> [Instructions for the task]: When the line containing "Answer as (x, y)." appears in the data below, begin copying there and stop only after the line containing "interacts with an".

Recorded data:
---+---
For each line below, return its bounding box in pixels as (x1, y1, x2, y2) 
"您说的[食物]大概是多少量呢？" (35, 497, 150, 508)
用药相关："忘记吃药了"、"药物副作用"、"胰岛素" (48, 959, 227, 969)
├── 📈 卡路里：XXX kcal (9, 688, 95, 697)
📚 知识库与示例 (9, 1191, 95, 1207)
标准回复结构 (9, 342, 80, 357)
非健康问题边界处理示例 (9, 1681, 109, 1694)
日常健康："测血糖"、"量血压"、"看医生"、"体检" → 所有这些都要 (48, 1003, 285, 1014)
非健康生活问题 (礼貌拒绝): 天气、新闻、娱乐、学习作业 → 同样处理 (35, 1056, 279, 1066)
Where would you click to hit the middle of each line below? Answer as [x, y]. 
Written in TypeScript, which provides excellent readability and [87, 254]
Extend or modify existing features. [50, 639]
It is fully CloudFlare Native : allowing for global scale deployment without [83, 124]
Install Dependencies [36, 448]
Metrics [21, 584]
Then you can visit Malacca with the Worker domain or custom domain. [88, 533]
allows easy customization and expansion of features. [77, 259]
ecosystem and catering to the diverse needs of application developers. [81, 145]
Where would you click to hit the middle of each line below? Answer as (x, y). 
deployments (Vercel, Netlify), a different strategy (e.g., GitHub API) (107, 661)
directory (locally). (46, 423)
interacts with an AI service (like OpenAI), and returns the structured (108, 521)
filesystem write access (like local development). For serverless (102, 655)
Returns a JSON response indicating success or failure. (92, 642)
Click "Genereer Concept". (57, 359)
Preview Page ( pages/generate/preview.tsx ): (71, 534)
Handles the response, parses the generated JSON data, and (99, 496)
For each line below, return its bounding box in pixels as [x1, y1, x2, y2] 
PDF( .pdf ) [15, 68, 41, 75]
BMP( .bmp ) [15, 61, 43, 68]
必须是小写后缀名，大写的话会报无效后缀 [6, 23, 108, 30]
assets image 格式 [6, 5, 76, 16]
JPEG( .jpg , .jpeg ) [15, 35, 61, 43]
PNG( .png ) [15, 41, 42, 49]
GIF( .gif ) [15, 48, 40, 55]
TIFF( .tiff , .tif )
---+---
> [Reply to the task]:
Where would you click to hit the middle of each line below? Answer as (x, y). 
deployments (Vercel, Netlify), a different strategy (e.g., GitHub API) (107, 661)
directory (locally). (46, 423)
interacts with an AI service (like OpenAI), and returns the structured (108, 521)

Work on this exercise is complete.